O amor inteiro
Todos os dias, ela deixa a casa e percorre as mesmas ruas. Leva consigo um sorriso suave e um olhar meigo e doce, marcas que a tornaram conhecida por todos. O seu percurso habitual inclui a padaria, o mercado, a leitaria. Faz a encomenda dos bolos para o fim de semana na pastelaria, deixa os sapatos no sapateiro, recolhe os fatos na lavandaria e, finalmente, regressa ao lar.

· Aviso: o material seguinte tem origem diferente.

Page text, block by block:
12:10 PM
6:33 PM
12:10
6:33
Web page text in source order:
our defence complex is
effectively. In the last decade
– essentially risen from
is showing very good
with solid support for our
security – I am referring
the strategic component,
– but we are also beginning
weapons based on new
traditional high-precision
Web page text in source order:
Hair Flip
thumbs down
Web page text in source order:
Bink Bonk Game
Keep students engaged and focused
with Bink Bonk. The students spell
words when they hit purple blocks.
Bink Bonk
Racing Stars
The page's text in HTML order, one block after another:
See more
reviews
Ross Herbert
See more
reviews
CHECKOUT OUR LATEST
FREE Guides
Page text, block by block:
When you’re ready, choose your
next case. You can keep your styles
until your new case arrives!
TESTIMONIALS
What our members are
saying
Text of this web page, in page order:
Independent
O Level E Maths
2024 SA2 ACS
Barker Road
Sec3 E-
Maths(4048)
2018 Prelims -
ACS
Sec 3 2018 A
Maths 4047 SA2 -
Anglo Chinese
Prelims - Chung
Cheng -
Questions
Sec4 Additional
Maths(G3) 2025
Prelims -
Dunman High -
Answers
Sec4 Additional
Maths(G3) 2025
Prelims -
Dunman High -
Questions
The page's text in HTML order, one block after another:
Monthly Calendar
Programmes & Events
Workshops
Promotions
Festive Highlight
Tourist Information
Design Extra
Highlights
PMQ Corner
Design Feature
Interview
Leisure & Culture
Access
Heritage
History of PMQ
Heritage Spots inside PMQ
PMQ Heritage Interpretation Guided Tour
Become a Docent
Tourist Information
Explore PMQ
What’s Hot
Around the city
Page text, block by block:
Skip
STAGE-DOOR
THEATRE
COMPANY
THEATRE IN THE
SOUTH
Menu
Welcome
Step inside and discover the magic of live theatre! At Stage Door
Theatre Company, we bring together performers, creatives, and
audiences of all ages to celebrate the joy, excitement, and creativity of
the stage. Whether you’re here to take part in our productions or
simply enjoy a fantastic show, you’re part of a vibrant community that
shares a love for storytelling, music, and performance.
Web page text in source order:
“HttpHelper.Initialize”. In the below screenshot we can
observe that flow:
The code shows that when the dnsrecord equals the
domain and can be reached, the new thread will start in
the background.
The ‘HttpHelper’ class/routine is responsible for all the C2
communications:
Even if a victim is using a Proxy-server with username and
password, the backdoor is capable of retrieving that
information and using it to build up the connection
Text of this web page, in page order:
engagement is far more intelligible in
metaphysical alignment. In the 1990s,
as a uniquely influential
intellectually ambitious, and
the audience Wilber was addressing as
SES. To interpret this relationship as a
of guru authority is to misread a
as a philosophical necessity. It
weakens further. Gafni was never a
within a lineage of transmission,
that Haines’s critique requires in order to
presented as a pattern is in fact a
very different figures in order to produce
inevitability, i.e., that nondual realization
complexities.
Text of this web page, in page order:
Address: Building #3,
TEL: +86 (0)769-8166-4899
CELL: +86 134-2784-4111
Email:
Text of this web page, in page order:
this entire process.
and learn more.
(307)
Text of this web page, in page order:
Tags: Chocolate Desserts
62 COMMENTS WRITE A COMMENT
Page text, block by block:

Na sua vida, os laços familiares e de amizade são perenes: mãe, esposa, avó, tia, prima, amiga. É um porto seguro para muitos, um ombro amigo onde depositam preocupações e de quem buscam conselhos. Ela, com uma serenidade admirável, serve sem queixas, sem lamentos, sem reclamações. Uma certeza guia a sua existência: “quem se lamenta não serve e quem não serve, não vive”.
LEITURA I Atos 14, 21b-27
Naqueles dias,
Paulo e Barnabé voltaram a Listra, a Icónio e a Antioquia.
Iam fortalecendo as almas dos discípulos
e exortavam-nos a permanecerem firmes na fé,
«porque _ diziam eles _ temos de sofrer muitas tribulações
para entrarmos no reino de Deus».
Estabeleceram anciãos em cada Igreja,
depois de terem feito orações acompanhadas de jejum,
e encomendaram-nos ao Senhor, em quem tinham acreditado.

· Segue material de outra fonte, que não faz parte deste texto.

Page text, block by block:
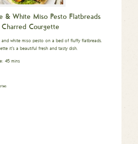
& White Miso Pesto Flatbreads
Courgette
white miso pesto on a bed of fluffy flatbreads.
it’s a beautiful fresh and tasty dish.
45minutes
mins
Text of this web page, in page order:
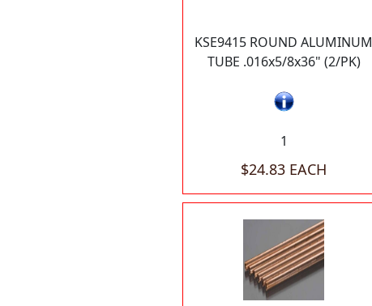
KSE9415 ROUND ALUMINUM
TUBE .016x5/8x36" (2/PK)
1
$24.83 EACH
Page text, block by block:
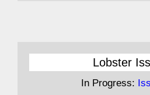
Lobster
In Progress:
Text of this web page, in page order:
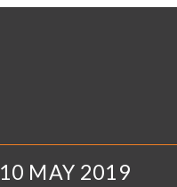
10 MAY 2019
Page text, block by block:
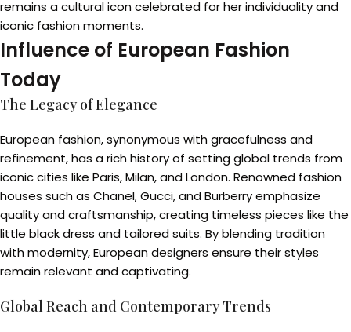
remains a cultural icon celebrated for her individuality and
iconic fashion moments.
Influence of European Fashion
Today
The Legacy of Elegance
European fashion, synonymous with gracefulness and
refinement, has a rich history of setting global trends from
iconic cities like Paris, Milan, and London. Renowned fashion
houses such as Chanel, Gucci, and Burberry emphasize
quality and craftsmanship, creating timeless pieces like the
little black dress and tailored suits. By blending tradition
with modernity, European designers ensure their styles
remain relevant and captivating.
Global Reach and Contemporary Trends
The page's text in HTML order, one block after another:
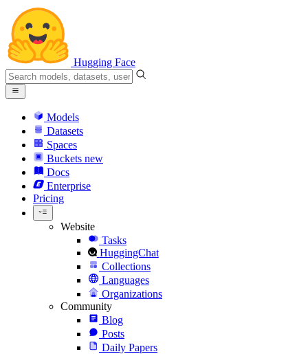
Hugging Face
Models
Datasets
Spaces
Buckets new
Docs
Enterprise
Pricing
Website
Tasks
HuggingChat
Collections
Languages
Organizations
Community
Blog
Posts
Daily Papers
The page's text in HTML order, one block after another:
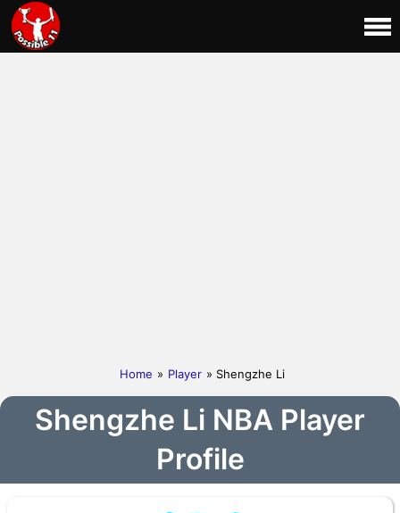
Home » Player » Shengzhe Li
Shengzhe Li NBA Player
Profile
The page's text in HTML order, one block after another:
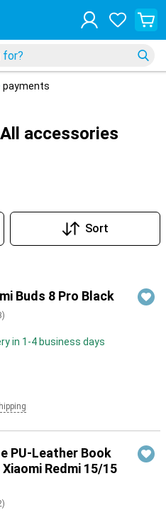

Atravessaram então a Pisídia e chegaram à Panfília;
depois, anunciaram a palavra em Perga e desceram até Atalia.
De lá embarcaram para Antioquia,
de onde tinham partido, confiados na graça de Deus,
para a obra que acabavam de realizar.
À chegada, convocaram a Igreja,
contaram tudo o que Deus fizera com eles
e como abrira aos gentios a porta da fé.
Paulo e Barnabé contam tudo o que Deus fez com eles. Depois escolhem homens a quem confiam as comunidades, de modo que haja responsáveis que animam na fé e ajudam a permanecerem firmes, apesar das tribulações da vida.
Salmo 144, 8-13ab (R. 1)
O salmista propõe-se louvar o Senhor e bendizer o seu nome por causa da sua grandeza e das suas obras maravilhosas e compromete-se a transmitir a outros, tudo o que o Senhor tem feito, para que o poder, a glória e o esplendor do Senhor sejam conhecidos de todos.
LEITURA II Ap 21, 1-5ª
Eu, João, vi um novo céu e uma nova terra,
porque o primeiro céu e a primeira terra tinham desaparecido,
e o mar já não existia.
Vi também a cidade santa, a nova Jerusalém,
que descia do céu, da presença de Deus,
bela como noiva adornada para o seu esposo.
Do trono ouvi uma voz forte que dizia:
«Eis a morada de Deus com os homens.
Deus habitará com os homens:
eles serão o seu povo,
e o próprio Deus, no meio deles, será o seu Deus.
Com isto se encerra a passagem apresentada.